Léopold II voulait ainsi « vendre » sa colonie au public belge et aux investisseurs. Et ce fut un triomphe avec un million de visiteurs, ce qui l’amena dans la foulée à construire le musée colonial de Tervuren.

Guido Gryseels, l'actuel directeur de l'Africa Museum veut « regarder ce passé dans les yeux » et reconnaît la responsabilité du musée « dans la construction de stéréotypes racistes » qui demeurent toujours dans l'opinion européenne.

L'importante exposition qui s'ouvre a été dirigée par l'historien français Pascal Blanchard et son groupe de recherches Achac, à la base du terme « zoo humain ». L'exposition est en partie, une reprise de celles vues à Liège et à Paris (« Zoo humain, l'invention du sauvage »), mais ici repensée avec les co-commissaires Maarten Couttenier et Mathieu Zana Etambala, en fonction de la Belgique.
On y rappelle que d’autres « zoos humains » y furent organisés. A Anvers d’abord aux expositions universelles de 1885 et 1894 où sept Congolais moururent également. On avait amené à Anvers 144 Congolais et les avait installés dans onze huttes et même une grotte, car on les imaginait vivre comme nos lointains ancêtres. On rapporte que de nombreux visiteurs leur lancèrent de la nourriture.
![Août 1885 – Groupe [de Congolais] sur le vapeur Afri[k]aan de la maison hollandaise. Rapatriement de Massala et quelques boys. Belgium. 1885 (August). Photograph by Adolphe Henri Albert de Macar. Coll. RMCA, AP.0.0.16788](/resizer/x-Moiomy0TRzPNG9g4N8SVd5WM0=/arc-photo-ipmgroup/eu-central-1-prod/public/S5VKD3X55FFF3BW6V4SEHXNP7I.png)
Phénomène européen
Le premier mérite de cette exposition est de bien montrer que ces « zoos » où on exposait des « sauvages » comme on disait alors, étaient nullement une spécificité belge mais un phénomène mondial, de l’Europe aux Etats-Unis et même au Japon.

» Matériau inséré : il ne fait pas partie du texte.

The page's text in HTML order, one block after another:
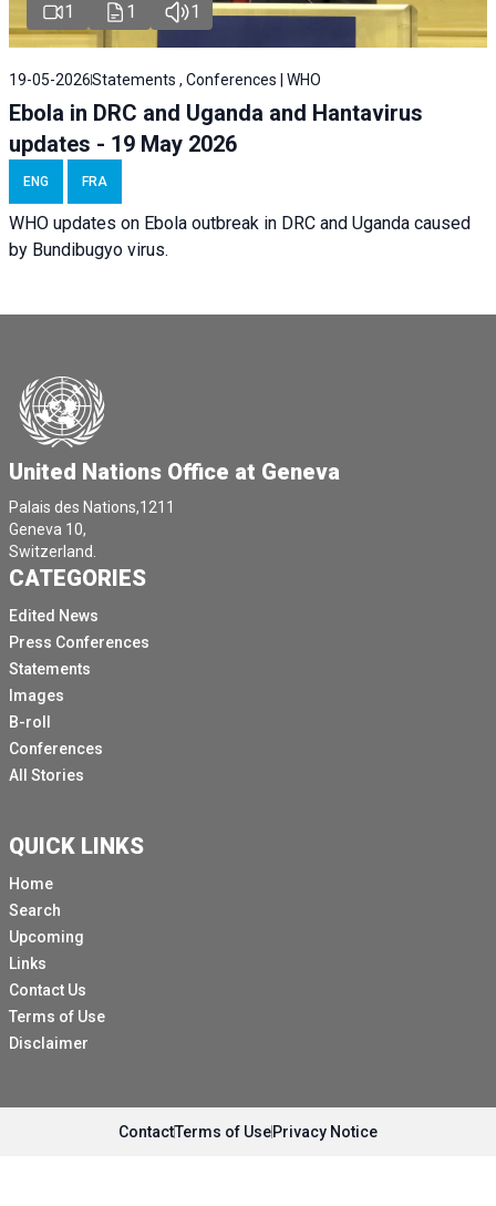
1 1 1
19-05-2026Statements , Conferences | WHO
Ebola in DRC and Uganda and Hantavirus
updates - 19 May 2026
ENG FRA
WHO updates on Ebola outbreak in DRC and Uganda caused
by Bundibugyo virus.
United Nations Office at Geneva
Palais des Nations,1211
Geneva 10,
Switzerland.
CATEGORIES
Edited News
Press Conferences
Statements
Images
B-roll
Conferences
All Stories
QUICK LINKS
Home
Search
Upcoming
Links
Contact Us
Terms of Use
Disclaimer
ContactTerms of UsePrivacy Notice
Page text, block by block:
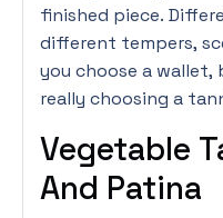
finished piece.
different tempers,
you choose a wallet,
really choosing a
Vegetable
And Patina
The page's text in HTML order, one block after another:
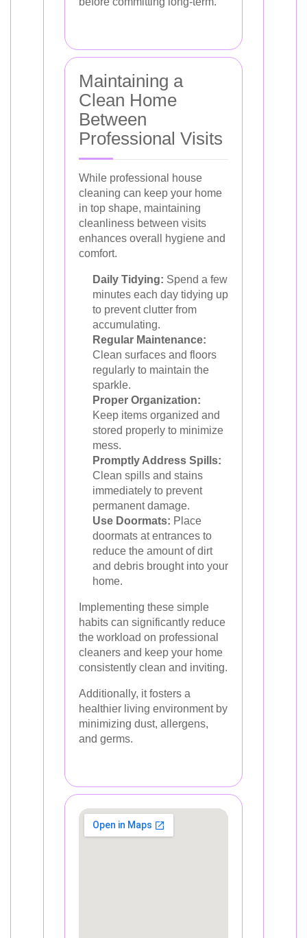
Maintaining a
Clean Home
Between
Professional Visits
While professional house
cleaning can keep your home
in top shape, maintaining
cleanliness between visits
enhances overall hygiene and
comfort.
Daily Tidying: Spend a few
minutes each day tidying up
to prevent clutter from
accumulating.
Regular Maintenance:
Clean surfaces and floors
regularly to maintain the
sparkle.
Proper Organization:
Keep items organized and
stored properly to minimize
mess.
Promptly Address Spills:
Clean spills and stains
immediately to prevent
permanent damage.
Use Doormats: Place
doormats at entrances to
reduce the amount of dirt
and debris brought into your
home.
Implementing these simple
habits can significantly reduce
the workload on professional
cleaners and keep your home
consistently clean and inviting.
Additionally, it fosters a
healthier living environment by
minimizing dust, allergens,
and germs.
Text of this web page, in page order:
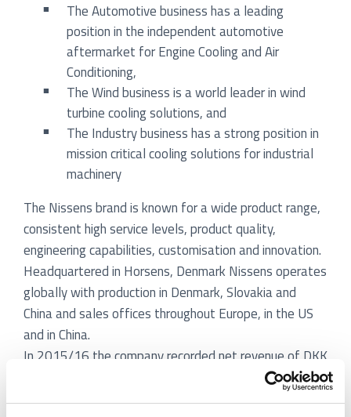
The Automotive business has a leading
position in the independent automotive
aftermarket for Engine Cooling and Air
Conditioning,
The Wind business is a world leader in wind
turbine cooling solutions, and
The Industry business has a strong position in
mission critical cooling solutions for industrial
machinery
The Nissens brand is known for a wide product range,
consistent high service levels, product quality,
engineering capabilities, customisation and innovation.
Headquartered in Horsens, Denmark Nissens operates
globally with production in Denmark, Slovakia and
China and sales offices throughout Europe, in the US
and in China.
In 2015/16 the company recorded net revenue of DKK
Axcel and PKA is to acquire the majority of Nissens
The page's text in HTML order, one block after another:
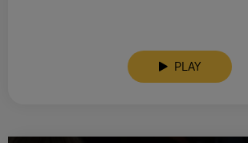
PLAY
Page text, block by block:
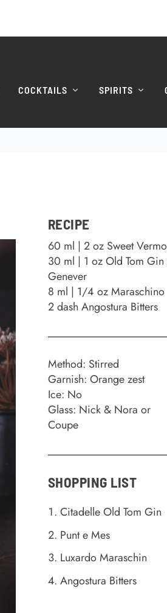
COCKTAILS SPIRITS
RECIPE
60 ml | 2 oz Sweet
30 ml | 1 oz Old Tom
Genever
8 ml | 1/4 oz Maraschino
2 dash Angostura Bitters
Method: Stirred
Garnish: Orange zest
Ice: No
Glass: Nick & Nora or
Coupe
SHOPPING LIST
Citadelle Old Tom Gin
Punt e Mes
Luxardo Maraschin
Angostura Bitters
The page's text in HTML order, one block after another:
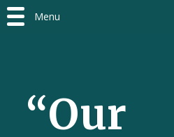
“Our
Menu
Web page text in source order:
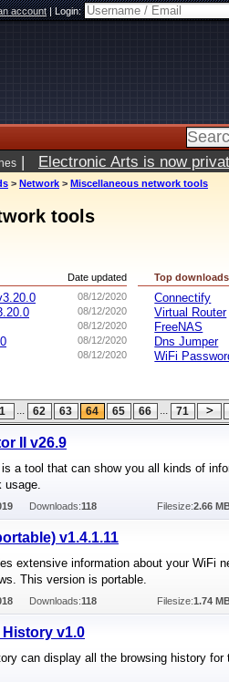
account|Login:
| Electronic Arts is now
> Network > Miscellaneous network tools
tools
Date updated
08/12/2020
08/12/2020
08/12/2020
08/12/2020
08/12/2020
Top downloads
Connectify
Virtual Router
FreeNAS
Dns Jumper
WiFi
1 ... 62 63 64 65 66 ... 71
II v26.9
a tool that can show you all kinds of
usage.
Downloads:118 Filesize:2.66
v1.4.1.11
extensive information about your WiFi
This version is portable.
Downloads:118 Filesize:1.74
v1.0
can display all the browsing history for

Tout un mur à l’entrée dresse une liste de plus de cent expositions coloniales de ce genre qui attirèrent au total 1,5 milliard de visiteurs ! On y exposait bien d’autres peuples: des Aborigènes d’Australie, des Samoens, de Saami, etc. Et même, rappelle Pascal Blanchard, des Bretons !
L’exposition souligne bien que c’était un temps, à la fin du XIXe et début du XXe siècle, où on voyageait très peu, le cinéma n’existait pas, ni Internet ni la télé. Et voir les spectacles de ces populations était très apprécié. Ils étaient souvent organisés par des imprésarios qui recrutaient des indigènes dans les pays (… ou parfois des figurants dans les banlieues de nos villes, qu’on déguisait en « sauvages »)`.

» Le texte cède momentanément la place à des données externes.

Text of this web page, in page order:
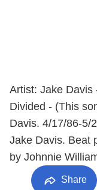
Artist: Jake Davis
Divided - (This
Davis. 4/17/86-5/
Jake Davis. Beat
by Johnnie
Share
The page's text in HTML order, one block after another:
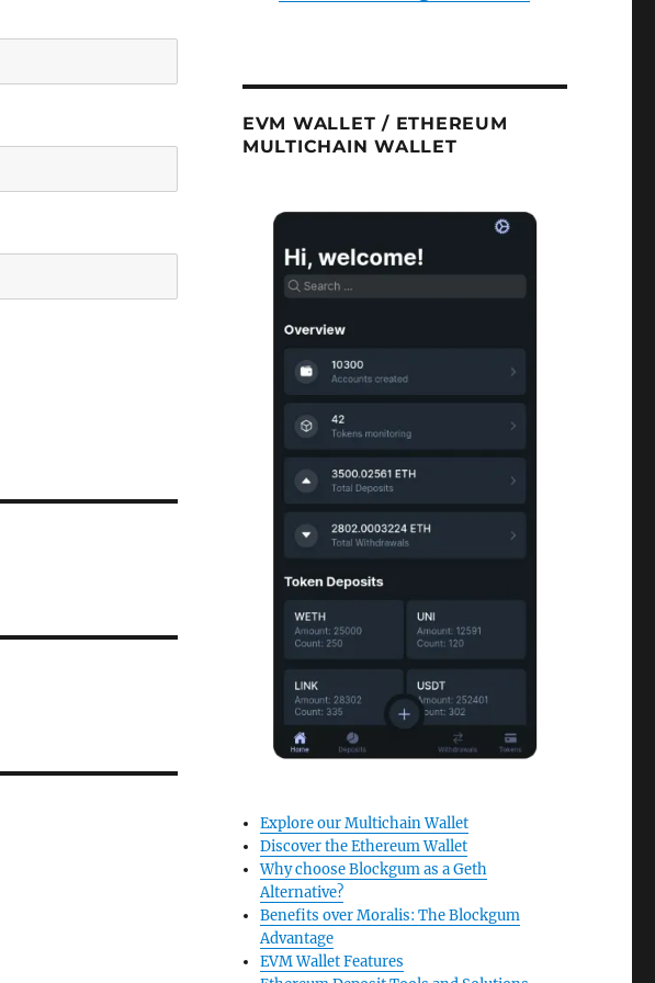
EVM WALLET / ETHEREUM
MULTICHAIN WALLET
Explore our Multichain Wallet
Discover the Ethereum Wallet
Why choose Blockgum as a Geth
Alternative?
Benefits over Moralis: The Blockgum
Advantage
EVM Wallet Features
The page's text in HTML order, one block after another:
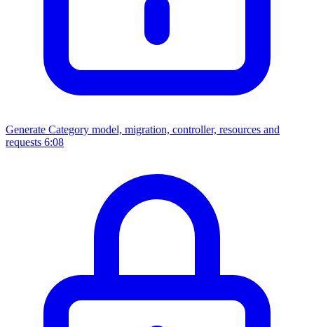
Generate Category model, migration, controller, resources and
requests 6:08
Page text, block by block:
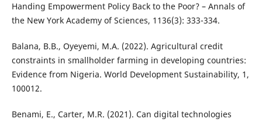
Handing Empowerment Policy Back to the Poor? – Annals of
the New York Academy of Sciences, 1136(3): 333-334.
Balana, B.B., Oyeyemi, M.A. (2022). Agricultural credit
constraints in smallholder farming in developing countries:
Evidence from Nigeria. World Development Sustainability, 1,
100012.
Benami, E., Carter, M.R. (2021). Can digital technologies

Les gens voulaient se divertir, s’étonner devant l’Autre, devant la différence. Mais celle-ci était soigneusement mise en scène. Les exhibés étaient sommés de faire semblant de travailler ou de danser. Ces expos ont concerné près de 35000 « figurants » à travers le monde. Des affiches attiraient le chaland (on payait l’entrée) où se retrouvaient des dessins accrocheurs et parfois le mot « sauvage ».
L’Allemand Hagenbeck et l’Américain Barnum furent les plus grands organisateurs privés de ces « shows ».

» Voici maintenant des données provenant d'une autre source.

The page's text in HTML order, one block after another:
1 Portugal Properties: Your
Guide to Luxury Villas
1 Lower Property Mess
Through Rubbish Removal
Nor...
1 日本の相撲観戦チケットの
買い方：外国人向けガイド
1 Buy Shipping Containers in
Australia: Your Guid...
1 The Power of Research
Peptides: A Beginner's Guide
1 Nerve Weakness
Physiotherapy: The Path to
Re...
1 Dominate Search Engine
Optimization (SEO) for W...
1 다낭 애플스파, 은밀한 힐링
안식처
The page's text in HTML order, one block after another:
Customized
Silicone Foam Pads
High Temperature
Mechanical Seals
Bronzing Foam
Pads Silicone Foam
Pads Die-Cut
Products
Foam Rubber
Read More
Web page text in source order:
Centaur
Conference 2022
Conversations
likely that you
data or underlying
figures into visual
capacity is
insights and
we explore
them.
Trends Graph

On rappelle le début de ces shows avec le cas dramatique de la Vénus Hottentote, Saartjie Baartman, exhibée et étudiée en Europe pour ses fesses énormes et dont le corps n'a été rapatrié en Afrique du Sud qu'en 2002.
En 2021 encore, ce genre de zoos humains n’a hélas pas totalement disparu quand des voyages touristiques prévoient des visites à des spectacles vivants préfabriqués de populations Masaï, Omo, ou de femmes girafes en Birmanie.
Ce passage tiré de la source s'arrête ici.